* _What you have to do_: Look through the records and copy each line with the string "学会这几点" in it.

* _Record set_:
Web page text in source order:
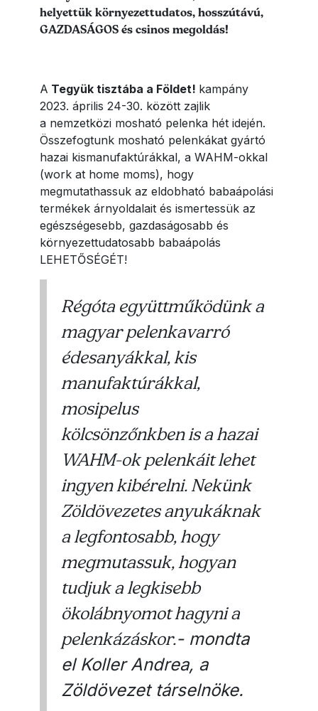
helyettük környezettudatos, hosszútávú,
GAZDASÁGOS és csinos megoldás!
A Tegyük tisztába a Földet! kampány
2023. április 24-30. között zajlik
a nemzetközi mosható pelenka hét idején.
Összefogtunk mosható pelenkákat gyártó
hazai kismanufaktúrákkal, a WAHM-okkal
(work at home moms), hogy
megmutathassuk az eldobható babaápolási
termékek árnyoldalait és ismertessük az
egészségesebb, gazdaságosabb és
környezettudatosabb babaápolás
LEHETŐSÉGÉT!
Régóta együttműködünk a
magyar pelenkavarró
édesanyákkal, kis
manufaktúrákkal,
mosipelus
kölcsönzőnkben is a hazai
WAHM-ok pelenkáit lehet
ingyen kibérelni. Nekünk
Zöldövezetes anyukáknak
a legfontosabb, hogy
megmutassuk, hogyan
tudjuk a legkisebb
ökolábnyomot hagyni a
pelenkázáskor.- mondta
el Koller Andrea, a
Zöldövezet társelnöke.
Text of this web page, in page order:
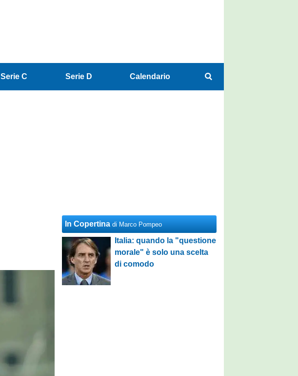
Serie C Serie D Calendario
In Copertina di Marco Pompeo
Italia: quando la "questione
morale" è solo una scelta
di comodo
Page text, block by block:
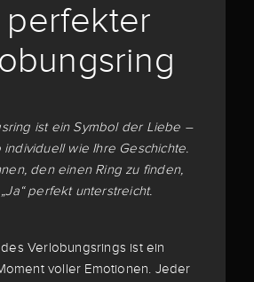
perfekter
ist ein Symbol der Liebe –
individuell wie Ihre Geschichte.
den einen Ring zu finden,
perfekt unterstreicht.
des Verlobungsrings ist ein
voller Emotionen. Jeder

* * *

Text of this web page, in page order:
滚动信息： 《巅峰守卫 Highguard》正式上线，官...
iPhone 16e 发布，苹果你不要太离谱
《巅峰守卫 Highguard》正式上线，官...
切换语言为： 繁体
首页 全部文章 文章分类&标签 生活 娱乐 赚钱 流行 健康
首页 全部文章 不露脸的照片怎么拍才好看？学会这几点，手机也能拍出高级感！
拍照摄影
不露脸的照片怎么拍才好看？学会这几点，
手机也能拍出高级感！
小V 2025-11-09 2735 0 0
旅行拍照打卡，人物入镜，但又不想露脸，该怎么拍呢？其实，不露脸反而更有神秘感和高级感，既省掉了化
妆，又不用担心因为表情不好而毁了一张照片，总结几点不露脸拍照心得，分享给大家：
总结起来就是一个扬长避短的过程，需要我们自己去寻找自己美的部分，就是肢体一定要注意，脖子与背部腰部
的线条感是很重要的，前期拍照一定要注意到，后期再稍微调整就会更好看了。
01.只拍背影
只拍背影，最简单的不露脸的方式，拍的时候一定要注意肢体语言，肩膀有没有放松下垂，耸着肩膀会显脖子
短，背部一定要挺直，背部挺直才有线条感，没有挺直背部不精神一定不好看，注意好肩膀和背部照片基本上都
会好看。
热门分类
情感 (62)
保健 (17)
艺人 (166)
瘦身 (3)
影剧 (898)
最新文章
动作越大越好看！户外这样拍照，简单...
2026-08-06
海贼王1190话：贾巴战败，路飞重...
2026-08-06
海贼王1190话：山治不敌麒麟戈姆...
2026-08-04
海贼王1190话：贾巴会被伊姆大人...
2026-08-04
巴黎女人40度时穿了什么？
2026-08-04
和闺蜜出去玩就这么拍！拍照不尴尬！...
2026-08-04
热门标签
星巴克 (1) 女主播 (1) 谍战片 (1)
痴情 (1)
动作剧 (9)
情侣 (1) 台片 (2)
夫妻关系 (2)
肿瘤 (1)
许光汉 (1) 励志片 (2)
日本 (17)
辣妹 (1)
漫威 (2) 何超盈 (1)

--

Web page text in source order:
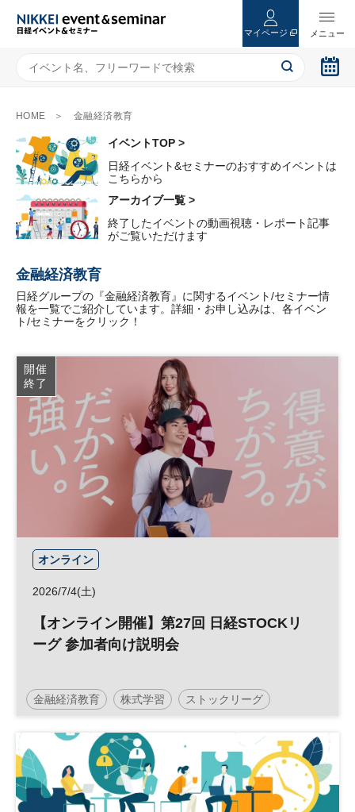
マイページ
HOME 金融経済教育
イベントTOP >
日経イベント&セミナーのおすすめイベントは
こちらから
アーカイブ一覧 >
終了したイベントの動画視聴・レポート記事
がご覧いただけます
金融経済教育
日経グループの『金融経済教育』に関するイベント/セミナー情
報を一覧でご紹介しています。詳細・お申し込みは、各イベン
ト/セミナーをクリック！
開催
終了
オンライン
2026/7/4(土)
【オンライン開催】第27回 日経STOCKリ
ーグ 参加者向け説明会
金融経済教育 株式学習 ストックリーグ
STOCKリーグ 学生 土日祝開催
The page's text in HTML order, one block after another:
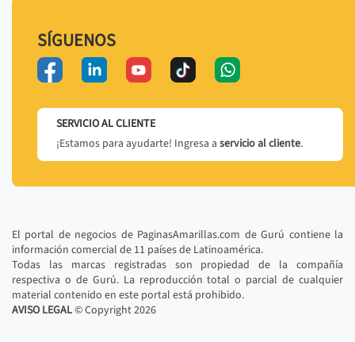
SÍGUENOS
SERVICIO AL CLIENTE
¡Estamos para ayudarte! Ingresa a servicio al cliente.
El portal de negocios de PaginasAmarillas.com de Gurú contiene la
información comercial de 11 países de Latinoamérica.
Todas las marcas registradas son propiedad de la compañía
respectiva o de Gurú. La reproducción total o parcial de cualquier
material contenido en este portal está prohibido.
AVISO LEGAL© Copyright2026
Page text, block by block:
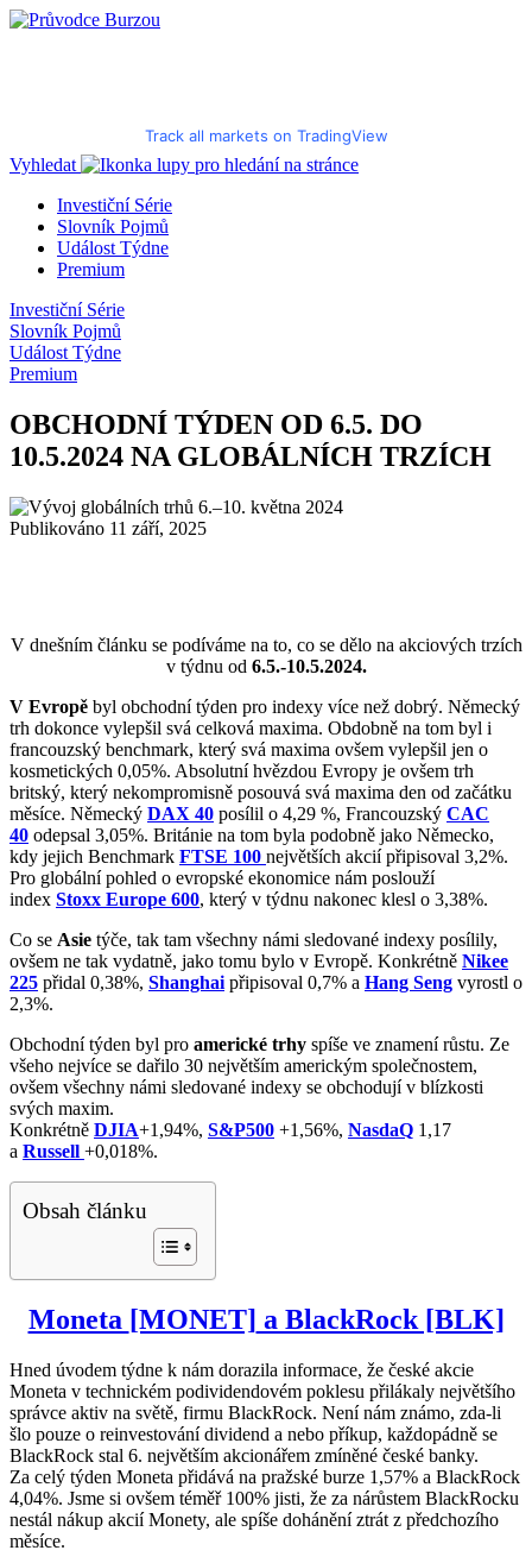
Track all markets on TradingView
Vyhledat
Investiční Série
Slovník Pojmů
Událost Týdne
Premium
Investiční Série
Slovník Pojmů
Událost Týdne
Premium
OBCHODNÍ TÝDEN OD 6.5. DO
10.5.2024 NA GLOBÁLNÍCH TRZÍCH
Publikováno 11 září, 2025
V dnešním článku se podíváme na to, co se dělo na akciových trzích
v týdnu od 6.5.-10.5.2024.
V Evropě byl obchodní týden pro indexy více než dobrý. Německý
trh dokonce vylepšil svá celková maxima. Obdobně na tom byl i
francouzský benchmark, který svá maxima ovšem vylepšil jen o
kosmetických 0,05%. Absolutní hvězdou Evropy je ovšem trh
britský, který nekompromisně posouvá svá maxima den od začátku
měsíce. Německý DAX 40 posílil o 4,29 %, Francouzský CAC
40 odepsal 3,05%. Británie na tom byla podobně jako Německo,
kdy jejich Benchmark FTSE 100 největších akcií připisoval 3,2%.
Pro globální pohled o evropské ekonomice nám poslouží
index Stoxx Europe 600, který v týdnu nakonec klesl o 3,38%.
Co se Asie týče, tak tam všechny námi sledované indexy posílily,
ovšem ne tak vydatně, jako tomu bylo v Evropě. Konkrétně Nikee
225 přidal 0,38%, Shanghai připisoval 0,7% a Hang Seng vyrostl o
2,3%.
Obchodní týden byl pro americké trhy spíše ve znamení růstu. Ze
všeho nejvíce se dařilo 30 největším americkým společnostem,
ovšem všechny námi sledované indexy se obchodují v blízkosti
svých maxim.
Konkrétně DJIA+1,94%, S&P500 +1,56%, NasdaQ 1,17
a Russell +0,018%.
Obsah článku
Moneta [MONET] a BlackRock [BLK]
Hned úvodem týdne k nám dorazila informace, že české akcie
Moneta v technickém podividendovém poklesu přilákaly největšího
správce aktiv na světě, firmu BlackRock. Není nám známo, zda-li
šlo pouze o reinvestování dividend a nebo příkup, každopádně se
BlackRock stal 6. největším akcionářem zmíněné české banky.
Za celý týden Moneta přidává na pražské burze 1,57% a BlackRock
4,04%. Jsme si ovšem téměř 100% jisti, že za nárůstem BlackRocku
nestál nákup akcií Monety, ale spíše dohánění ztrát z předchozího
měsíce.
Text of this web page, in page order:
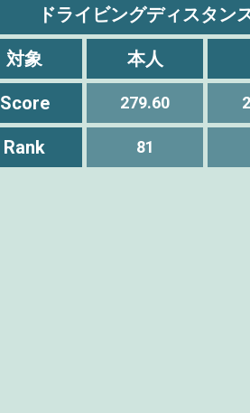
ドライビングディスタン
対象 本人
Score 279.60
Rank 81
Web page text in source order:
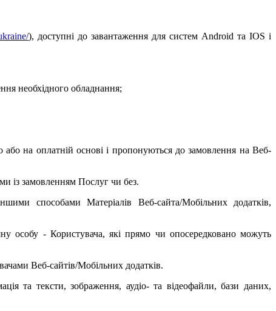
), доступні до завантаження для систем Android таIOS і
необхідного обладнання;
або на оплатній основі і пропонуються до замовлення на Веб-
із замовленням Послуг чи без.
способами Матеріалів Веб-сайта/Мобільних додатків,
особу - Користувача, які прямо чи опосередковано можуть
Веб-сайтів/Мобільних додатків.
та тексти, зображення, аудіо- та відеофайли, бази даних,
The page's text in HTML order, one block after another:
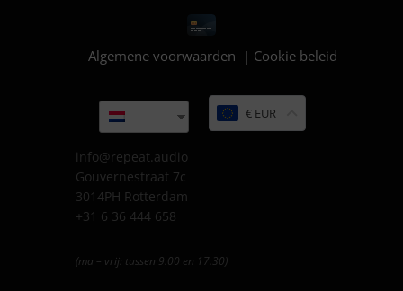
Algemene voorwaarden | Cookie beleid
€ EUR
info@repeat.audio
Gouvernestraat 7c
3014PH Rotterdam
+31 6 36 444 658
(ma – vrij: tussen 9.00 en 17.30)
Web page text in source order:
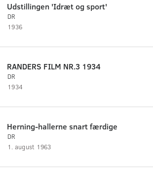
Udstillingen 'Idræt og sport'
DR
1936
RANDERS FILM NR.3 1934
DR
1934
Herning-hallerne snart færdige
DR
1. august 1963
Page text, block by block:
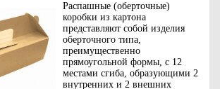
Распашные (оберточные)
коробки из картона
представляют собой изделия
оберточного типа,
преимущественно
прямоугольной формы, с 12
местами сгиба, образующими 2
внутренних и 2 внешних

* _Answer box_:
首页 全部文章 不露脸的照片怎么拍才好看？学会这几点，手机也能拍出高级感！
不露脸的照片怎么拍才好看？学会这几点，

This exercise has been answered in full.